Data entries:
┏━━

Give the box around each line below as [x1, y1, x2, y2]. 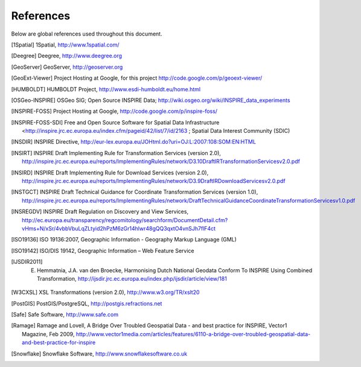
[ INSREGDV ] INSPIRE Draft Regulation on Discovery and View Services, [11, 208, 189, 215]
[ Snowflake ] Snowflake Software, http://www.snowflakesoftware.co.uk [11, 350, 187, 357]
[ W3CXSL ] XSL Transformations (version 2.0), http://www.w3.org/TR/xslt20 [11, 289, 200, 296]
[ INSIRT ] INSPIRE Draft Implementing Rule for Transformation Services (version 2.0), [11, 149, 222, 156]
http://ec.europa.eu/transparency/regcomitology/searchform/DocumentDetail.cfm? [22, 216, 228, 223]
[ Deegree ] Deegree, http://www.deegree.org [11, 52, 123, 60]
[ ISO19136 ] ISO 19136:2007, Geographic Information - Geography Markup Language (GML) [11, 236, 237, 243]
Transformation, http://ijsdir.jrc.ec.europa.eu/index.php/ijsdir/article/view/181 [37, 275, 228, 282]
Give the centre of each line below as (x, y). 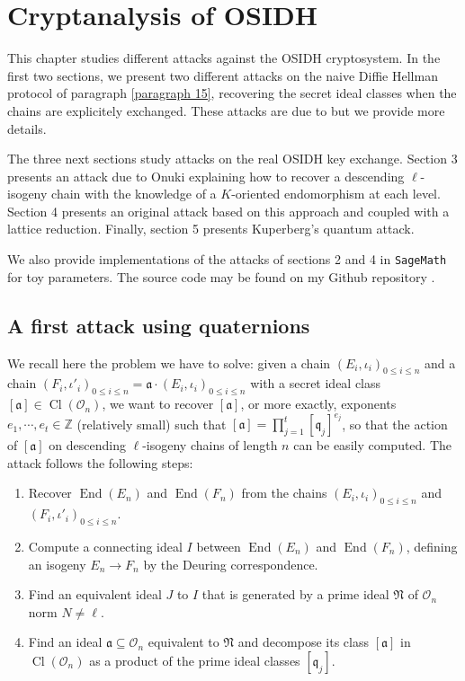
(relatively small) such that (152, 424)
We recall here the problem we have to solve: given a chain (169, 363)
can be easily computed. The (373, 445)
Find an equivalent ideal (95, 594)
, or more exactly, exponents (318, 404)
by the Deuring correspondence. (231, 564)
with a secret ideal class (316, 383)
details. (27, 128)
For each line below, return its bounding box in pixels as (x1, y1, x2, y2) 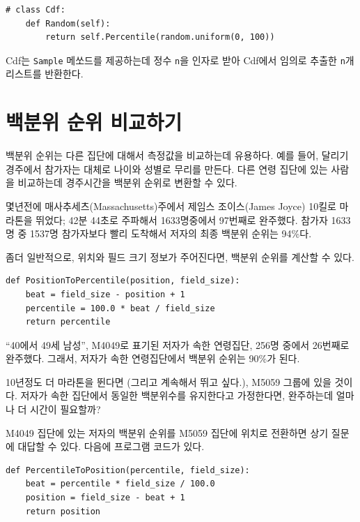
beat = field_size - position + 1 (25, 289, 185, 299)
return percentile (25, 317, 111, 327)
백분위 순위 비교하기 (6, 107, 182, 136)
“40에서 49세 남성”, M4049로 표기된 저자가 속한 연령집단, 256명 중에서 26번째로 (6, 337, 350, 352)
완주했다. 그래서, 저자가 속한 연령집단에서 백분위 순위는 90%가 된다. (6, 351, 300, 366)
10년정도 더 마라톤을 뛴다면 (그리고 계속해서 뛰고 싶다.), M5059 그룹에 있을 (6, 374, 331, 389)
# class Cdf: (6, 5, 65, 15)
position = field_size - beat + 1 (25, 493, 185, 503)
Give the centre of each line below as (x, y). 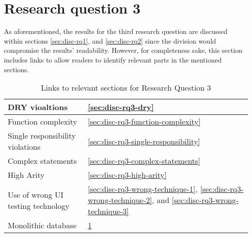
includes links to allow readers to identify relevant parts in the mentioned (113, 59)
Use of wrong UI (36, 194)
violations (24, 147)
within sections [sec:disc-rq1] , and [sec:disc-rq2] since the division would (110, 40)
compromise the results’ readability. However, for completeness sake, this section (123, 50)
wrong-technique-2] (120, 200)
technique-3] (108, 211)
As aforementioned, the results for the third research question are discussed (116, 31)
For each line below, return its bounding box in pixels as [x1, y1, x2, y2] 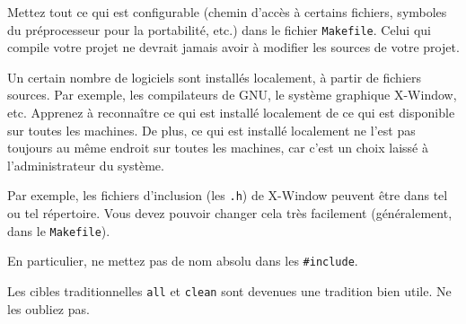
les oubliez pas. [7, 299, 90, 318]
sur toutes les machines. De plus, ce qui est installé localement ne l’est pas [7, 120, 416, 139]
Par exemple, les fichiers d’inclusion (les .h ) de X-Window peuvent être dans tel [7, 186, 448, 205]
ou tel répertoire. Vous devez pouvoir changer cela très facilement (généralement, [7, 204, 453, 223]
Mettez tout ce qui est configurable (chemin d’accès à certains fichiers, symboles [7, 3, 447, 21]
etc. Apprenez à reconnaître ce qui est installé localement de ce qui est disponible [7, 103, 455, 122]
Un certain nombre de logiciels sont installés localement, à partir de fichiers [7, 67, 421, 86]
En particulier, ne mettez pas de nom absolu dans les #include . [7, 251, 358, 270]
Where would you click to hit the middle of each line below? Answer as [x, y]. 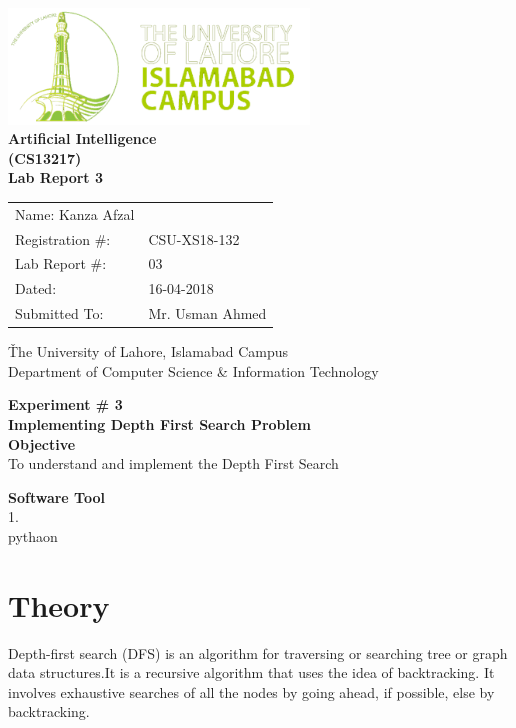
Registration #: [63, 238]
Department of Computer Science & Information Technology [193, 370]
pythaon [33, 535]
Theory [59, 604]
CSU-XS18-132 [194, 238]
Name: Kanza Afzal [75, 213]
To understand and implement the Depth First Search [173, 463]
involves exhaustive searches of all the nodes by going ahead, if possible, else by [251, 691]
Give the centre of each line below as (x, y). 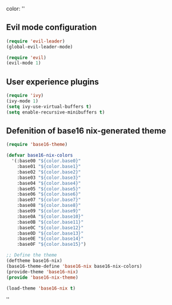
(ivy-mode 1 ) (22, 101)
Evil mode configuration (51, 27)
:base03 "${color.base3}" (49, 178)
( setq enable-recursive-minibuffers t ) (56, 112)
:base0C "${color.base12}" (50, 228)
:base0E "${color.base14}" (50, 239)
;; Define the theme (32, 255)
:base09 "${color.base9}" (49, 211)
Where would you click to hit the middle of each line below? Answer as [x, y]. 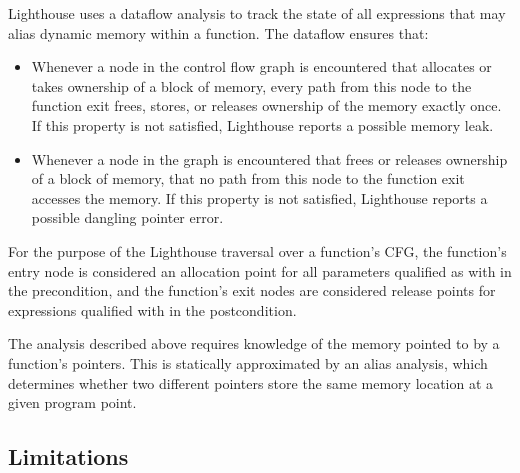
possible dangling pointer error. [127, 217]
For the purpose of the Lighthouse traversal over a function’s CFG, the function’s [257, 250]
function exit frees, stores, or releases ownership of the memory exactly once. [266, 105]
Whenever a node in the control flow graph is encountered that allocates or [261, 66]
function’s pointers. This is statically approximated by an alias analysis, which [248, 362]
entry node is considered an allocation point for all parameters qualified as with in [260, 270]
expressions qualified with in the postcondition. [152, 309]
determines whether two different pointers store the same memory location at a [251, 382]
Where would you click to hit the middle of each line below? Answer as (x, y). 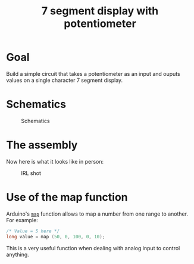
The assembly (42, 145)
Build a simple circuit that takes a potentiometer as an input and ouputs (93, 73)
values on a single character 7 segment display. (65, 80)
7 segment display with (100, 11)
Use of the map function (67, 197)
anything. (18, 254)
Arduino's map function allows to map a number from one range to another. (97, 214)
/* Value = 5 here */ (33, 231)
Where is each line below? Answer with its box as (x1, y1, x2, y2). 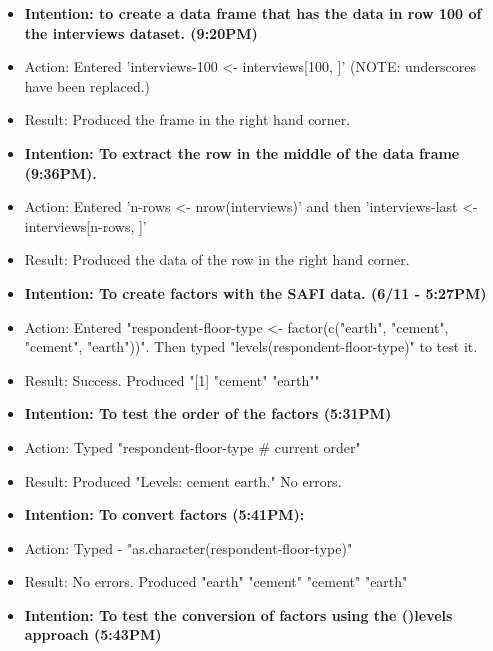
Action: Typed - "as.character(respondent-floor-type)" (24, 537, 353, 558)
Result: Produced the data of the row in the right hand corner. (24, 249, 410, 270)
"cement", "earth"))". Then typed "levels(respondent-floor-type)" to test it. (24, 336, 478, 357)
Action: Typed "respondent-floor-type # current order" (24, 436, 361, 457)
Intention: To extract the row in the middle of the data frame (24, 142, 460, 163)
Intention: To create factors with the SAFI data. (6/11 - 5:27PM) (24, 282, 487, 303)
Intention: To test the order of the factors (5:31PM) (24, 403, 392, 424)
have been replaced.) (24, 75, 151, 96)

┗━━
┏━━

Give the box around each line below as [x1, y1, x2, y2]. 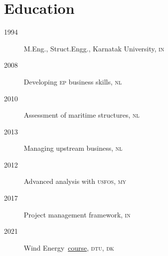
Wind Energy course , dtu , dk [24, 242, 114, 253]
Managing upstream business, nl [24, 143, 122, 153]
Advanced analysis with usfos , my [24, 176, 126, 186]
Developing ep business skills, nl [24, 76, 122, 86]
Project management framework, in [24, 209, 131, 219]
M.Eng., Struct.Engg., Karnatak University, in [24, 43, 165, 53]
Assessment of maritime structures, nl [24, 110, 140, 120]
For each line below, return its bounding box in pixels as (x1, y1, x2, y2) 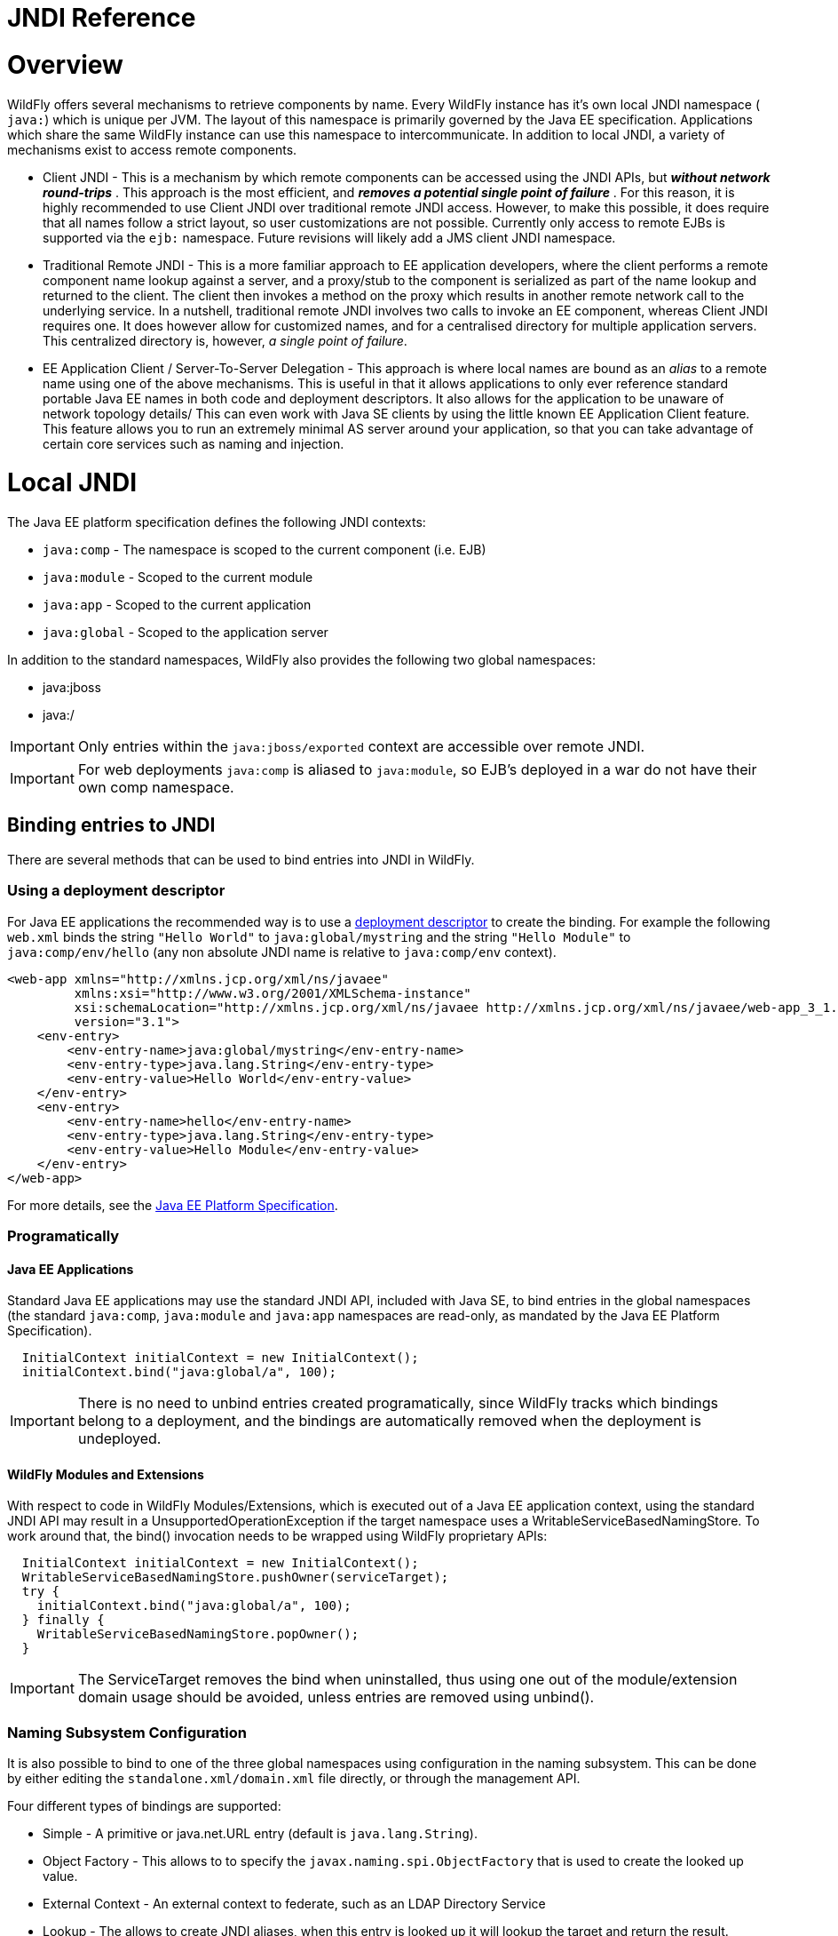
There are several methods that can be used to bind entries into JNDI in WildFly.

┗━━
┏━━

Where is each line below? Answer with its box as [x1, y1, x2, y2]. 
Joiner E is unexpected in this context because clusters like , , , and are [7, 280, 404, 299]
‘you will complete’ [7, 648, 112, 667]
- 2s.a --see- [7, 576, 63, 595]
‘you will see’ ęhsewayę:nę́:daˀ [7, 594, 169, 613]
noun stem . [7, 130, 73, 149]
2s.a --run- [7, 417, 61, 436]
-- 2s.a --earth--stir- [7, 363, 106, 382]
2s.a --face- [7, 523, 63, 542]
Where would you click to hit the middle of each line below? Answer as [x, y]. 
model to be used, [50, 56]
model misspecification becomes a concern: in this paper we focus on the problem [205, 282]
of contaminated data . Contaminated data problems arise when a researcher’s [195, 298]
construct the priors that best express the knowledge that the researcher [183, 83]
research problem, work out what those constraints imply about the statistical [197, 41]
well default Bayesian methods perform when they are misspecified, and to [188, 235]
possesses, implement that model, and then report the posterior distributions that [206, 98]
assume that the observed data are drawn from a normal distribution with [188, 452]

┗━━

◆ EXERCISE ◆
From the records above, transcribe exactly the lines starting at the one containing "[ W3CXSL ] XSL" and ending at the one containing "As aforementioned, the". Skip the pictures.

◆ RESPONSE TO THIS TASK ◆
[ W3CXSL ] XSL Transformations (version 2.0), http://www.w3.org/TR/xslt20 [11, 289, 200, 296]
[ INSIRT ] INSPIRE Draft Implementing Rule for Transformation Services (version 2.0), [11, 149, 222, 156]
http://ec.europa.eu/transparency/regcomitology/searchform/DocumentDetail.cfm? [22, 216, 228, 223]
[ Deegree ] Deegree, http://www.deegree.org [11, 52, 123, 60]
[ ISO19136 ] ISO 19136:2007, Geographic Information - Geography Markup Language (GML) [11, 236, 237, 243]
Transformation, http://ijsdir.jrc.ec.europa.eu/index.php/ijsdir/article/view/181 [37, 275, 228, 282]
Give the centre of each line below as (x, y). 
(relatively small) such that (152, 424)
We recall here the problem we have to solve: given a chain (169, 363)
can be easily computed. The (373, 445)
Find an equivalent ideal (95, 594)
, or more exactly, exponents (318, 404)
by the Deuring correspondence. (231, 564)
with a secret ideal class (316, 383)
details. (27, 128)
For each line below, return its bounding box in pixels as (x1, y1, x2, y2) 
beat = field_size - position + 1 (25, 289, 185, 299)
return percentile (25, 317, 111, 327)
백분위 순위 비교하기 (6, 107, 182, 136)
“40에서 49세 남성”, M4049로 표기된 저자가 속한 연령집단, 256명 중에서 26번째로 (6, 337, 350, 352)
완주했다. 그래서, 저자가 속한 연령집단에서 백분위 순위는 90%가 된다. (6, 351, 300, 366)
10년정도 더 마라톤을 뛴다면 (그리고 계속해서 뛰고 싶다.), M5059 그룹에 있을 (6, 374, 331, 389)
# class Cdf: (6, 5, 65, 15)
position = field_size - beat + 1 (25, 493, 185, 503)
Give the centre of each line below as (x, y). 
includes links to allow readers to identify relevant parts in the mentioned (113, 59)
Use of wrong UI (36, 194)
violations (24, 147)
within sections [sec:disc-rq1] , and [sec:disc-rq2] since the division would (110, 40)
compromise the results’ readability. However, for completeness sake, this section (123, 50)
wrong-technique-2] (120, 200)
technique-3] (108, 211)
As aforementioned, the results for the third research question are discussed (116, 31)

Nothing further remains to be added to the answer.